The core of any game is the engine, game engines are the most important piece, the foundation or everything to be built on. It has to work flawlessly, be performant, flexible and easy to use and understand.

Engines are a way to organize code, you can write games without one, just like any other software, but it’ll end up being a bloody mess, trust me.

I like to write games and i thought a full tutorial for the most important part (the engine) would be really cool to write for me and to read for you (hope). In this new serie we’ll explore the process of writing a hole 2D game engine in pure C (C89), why C? I don’t know… I like C and I think it’s mostly self explanatory, anyone should know C…

In this first post we will cover one of the most important parts for any engine, the state manager or state machine.

The state manager

Games are divided in states or scenes, just like applications are divided in screens. It’s a convenient way to organize code to be easily maintainable and keep it split by “concepts”.
In a simple game (the kind of game we will build with this engine) we would have one or more states, that represents different screens for the user. We would have the main menu, for example, a hole state with GUI and stuff to interact with, and the game state, the action itself, where all the game is played.

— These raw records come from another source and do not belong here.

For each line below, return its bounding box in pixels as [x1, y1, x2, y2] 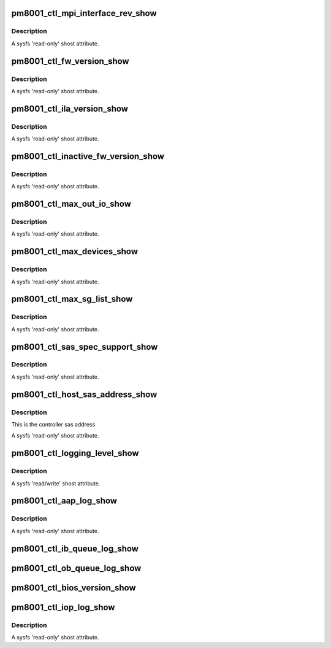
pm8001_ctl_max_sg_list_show [11, 294, 133, 304]
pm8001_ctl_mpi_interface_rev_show [11, 8, 157, 18]
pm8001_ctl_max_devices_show [11, 246, 138, 257]
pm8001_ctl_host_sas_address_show [11, 389, 158, 399]
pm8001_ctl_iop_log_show [11, 602, 115, 612]
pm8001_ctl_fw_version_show [11, 56, 129, 66]
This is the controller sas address [11, 421, 96, 428]
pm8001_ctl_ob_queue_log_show [11, 563, 142, 573]

To make this work we need a mechanism to switch between scenes and keep track of what’s happening without initializing and killing things manually in every flip.

This is where the state manager comes to play. There are different ways of doing this but i like stack-based state managers, what does it means?

THE STACK BASED STATE MANAGER

First, our scenes will look like standalone applications and we will store them in a stack, one in top of the others; then, in the main loop, our stack manager will use the state that is on the top of the stack.
If we are in the game state and want to show the pause menu, for example, we would push a new state into the stack (the pause menu state), this state would go to the top of the stack, just above the game state and the main loop would access it instead, pausing the state that was running before and giving the user access to the new one.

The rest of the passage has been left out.